De algún modo, el hijo, con sus aristocráticos conocimientos escolares, sus gramáticas y sus aversiones, estaba perdiendo todas aquellas devociones infantiles, que incluían el sol y la luna, con las que, al igual que otros niños, había nacido, y que su madre, que seguía siendo una criatura, tanto había amado en él. Estaba circunscribiendo su ámbito a unos pocos miles de individuos nobles y adinerados, una simple capa de barniz de los más de mil millones de seres que no le interesaban en absoluto. Y cada vez fue alejándose más de ella. Como el milieu de Sophy era un barrio de pequeños comerciantes y humildes oficinistas, y apenas tenía más compañía que la de sus dos criadas, no fue extraño que, tras la muerte de su marido, perdiera en seguida los pequeños refinamientos que él le había inculcado, y se convirtiese, para su hijo, en una madre de cuyos errores y de cuyo origen un caballero como él tenía que avergonzarse. Pues aún estaba lejos de ser lo bastante hombre (si es que algún día llegaba a serlo) para dar a los pecados de ella su verdadero valor, que era mínimo al lado del tierno cariño que brotaba de su corazón, y que guardaba celosamente en su pecho hasta que él, o cualquier otra persona o cosa, se mostrara mejor dispuesto a aceptarlo. Si el muchacho hubiera vivido en casa con ella, lo habría tenido todo; pero parecía necesitarlo muy poco en las actuales circunstancias y aquél continuaba almacenado.

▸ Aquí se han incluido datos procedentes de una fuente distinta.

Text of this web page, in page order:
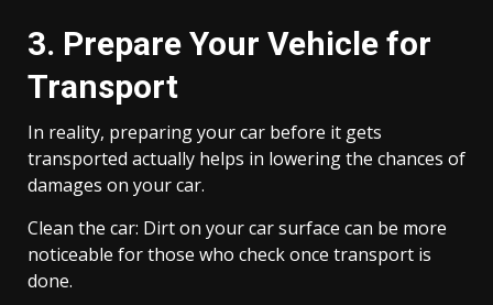
3. Prepare Your Vehicle for
Transport
In reality, preparing your car before it gets
transported actually helps in lowering the chances of
damages on your car.
Clean the car: Dirt on your car surface can be more
noticeable for those who check once transport is
done.
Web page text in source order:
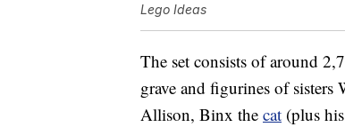
Lego Ideas
The set consists of around
grave and figurines of
Allison, Binx the cat (plus
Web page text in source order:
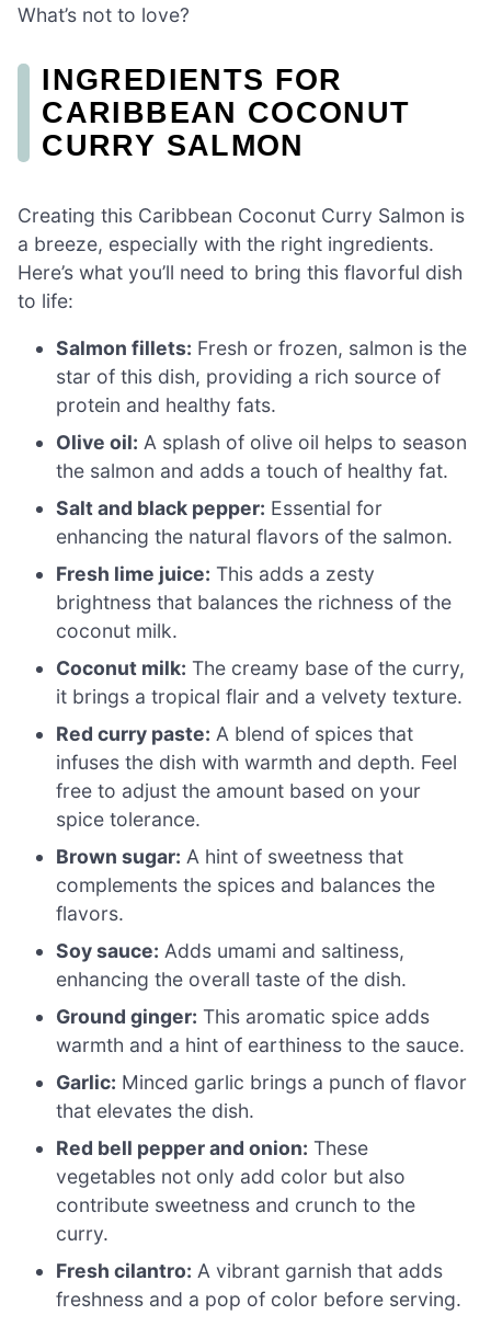
What’s not to love?
INGREDIENTS FOR
CARIBBEAN COCONUT
CURRY SALMON
Creating this Caribbean Coconut Curry Salmon is
a breeze, especially with the right ingredients.
Here’s what you’ll need to bring this flavorful dish
to life:
Salmon fillets: Fresh or frozen, salmon is the
star of this dish, providing a rich source of
protein and healthy fats.
Olive oil: A splash of olive oil helps to season
the salmon and adds a touch of healthy fat.
Salt and black pepper: Essential for
enhancing the natural flavors of the salmon.
Fresh lime juice: This adds a zesty
brightness that balances the richness of the
coconut milk.
Coconut milk: The creamy base of the curry,
it brings a tropical flair and a velvety texture.
Red curry paste: A blend of spices that
infuses the dish with warmth and depth. Feel
free to adjust the amount based on your
spice tolerance.
Brown sugar: A hint of sweetness that
complements the spices and balances the
flavors.
Soy sauce: Adds umami and saltiness,
enhancing the overall taste of the dish.
Ground ginger: This aromatic spice adds
warmth and a hint of earthiness to the sauce.
Garlic: Minced garlic brings a punch of flavor
that elevates the dish.
Red bell pepper and onion: These
vegetables not only add color but also
contribute sweetness and crunch to the
curry.
Fresh cilantro: A vibrant garnish that adds
freshness and a pop of color before serving.
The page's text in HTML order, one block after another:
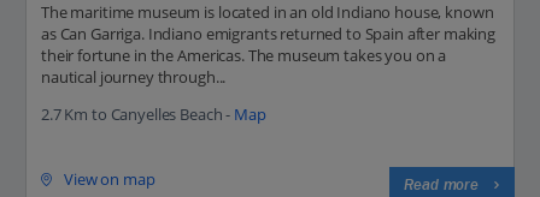
The maritime museum is located in an old Indiano house, known
as Can Garriga. Indiano emigrants returned to Spain after making
their fortune in the Americas. The museum takes you on a
nautical journey through...
2.7 Km to Canyelles Beach - Map
View on map Read more
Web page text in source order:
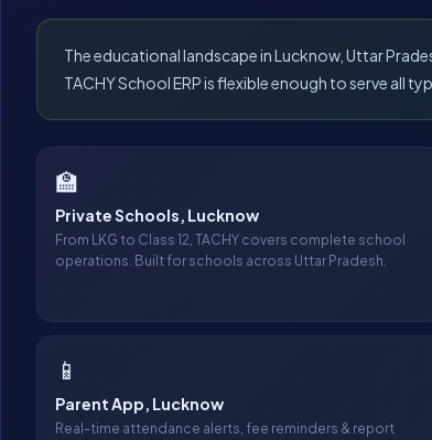
The educational landscape in Lucknow, Uttar
TACHY School ERP is flexible enough to serve
🏫
Private Schools, Lucknow
From LKG to Class 12, TACHY covers complete school
operations. Built for schools across Uttar Pradesh.
📱
Parent App, Lucknow
Real-time attendance alerts, fee reminders & report
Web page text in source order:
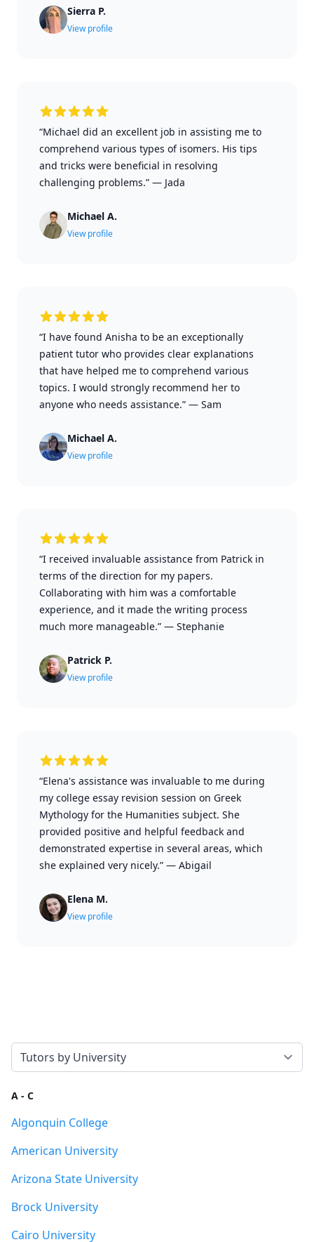
Sierra P.
View profile
“Michael did an excellent job in assisting me to
comprehend various types of isomers. His tips
and tricks were beneficial in resolving
challenging problems.” — Jada
Michael A.
View profile
“I have found Anisha to be an exceptionally
patient tutor who provides clear explanations
that have helped me to comprehend various
topics. I would strongly recommend her to
anyone who needs assistance.” — Sam
Michael A.
View profile
“I received invaluable assistance from Patrick in
terms of the direction for my papers.
Collaborating with him was a comfortable
experience, and it made the writing process
much more manageable.” — Stephanie
Patrick P.
View profile
“Elena's assistance was invaluable to me during
my college essay revision session on Greek
Mythology for the Humanities subject. She
provided positive and helpful feedback and
demonstrated expertise in several areas, which
she explained very nicely.” — Abigail
Elena M.
View profile
Select a tab
A - C
Algonquin College
American University
Arizona State University
Brock University
Cairo University
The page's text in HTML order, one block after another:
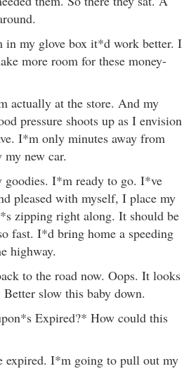
in my glove box it*d work better. I
more room for these money-
actually at the store. And my
pressure shoots up as I envision
I*m only minutes away from
new car.
goodies. I*m ready to go. I*ve
pleased with myself, I place my
zipping right along. It should be
fast. I*d bring home a speeding
highway.
to the road now. Oops. It looks
slow this baby down.
Expired?* How could this
expired. I*m going to pull out my

La vida de Sophy se hizo insoportablemente aburrida; no podía dar paseos, y no le atraía salir en carruaje ni viajar a ninguna parte. Pasaron casi dos años sin que ocurriera nada, y ella seguía contemplando aquella calle de la periferia, recordando el pueblo donde había nacido, y al que habría vuelto... ¡y con cuánta alegría!... incluso para trabajar en los campos.
Como no hacía ningún ejercicio físico, era frecuente que no pudiera conciliar el sueño; y se levantaba en medio de la noche o con las primeras luces del día y contemplaba la calle, entonces vacía, donde las farolas se alzaban como centinelas que esperasen el paso de un desfile. Algo muy parecido a ese desfile se producía todas las mañanas, hacia la una de la madrugada, cuando los vehículos del campo pasaban cargados de verduras y hortalizas para el mercado de Covent Garden. Sophy los veía a menudo a esa hora silenciosa y oscura, avanzando lentamente... un carro tras otro, llevando verdes bastiones de coles que inclinaban sus cabezas como si fueran a caer y que, sin embargo, nunca se caían, murallas de cestas repletas de judías y guisantes, pirámides de nabos blancos como la nieve, howdahs* bamboleantes con toda clase de productos... avanzando lentamente tras unos viejos caballos nocturnos, que parecían preguntarse pacientemente, en medio de sus huecos resoplidos, por qué tenían que trabajar siempre a aquella hora silenciosa en que todas las demás criaturas sensibles tenían el privilegio de descansar. Envuelta en un manto, se consolaba mirándolos y sintiéndose cerca de ellos cuando el abatimiento o el nerviosismo le impedían dormir, y viendo cómo todas aquellas verduras frescas parecían cobrar vida al pasar junto a las farolas, y cómo los animales sudorosos exhalaban humo y brillaban después de tantas millas de viaje.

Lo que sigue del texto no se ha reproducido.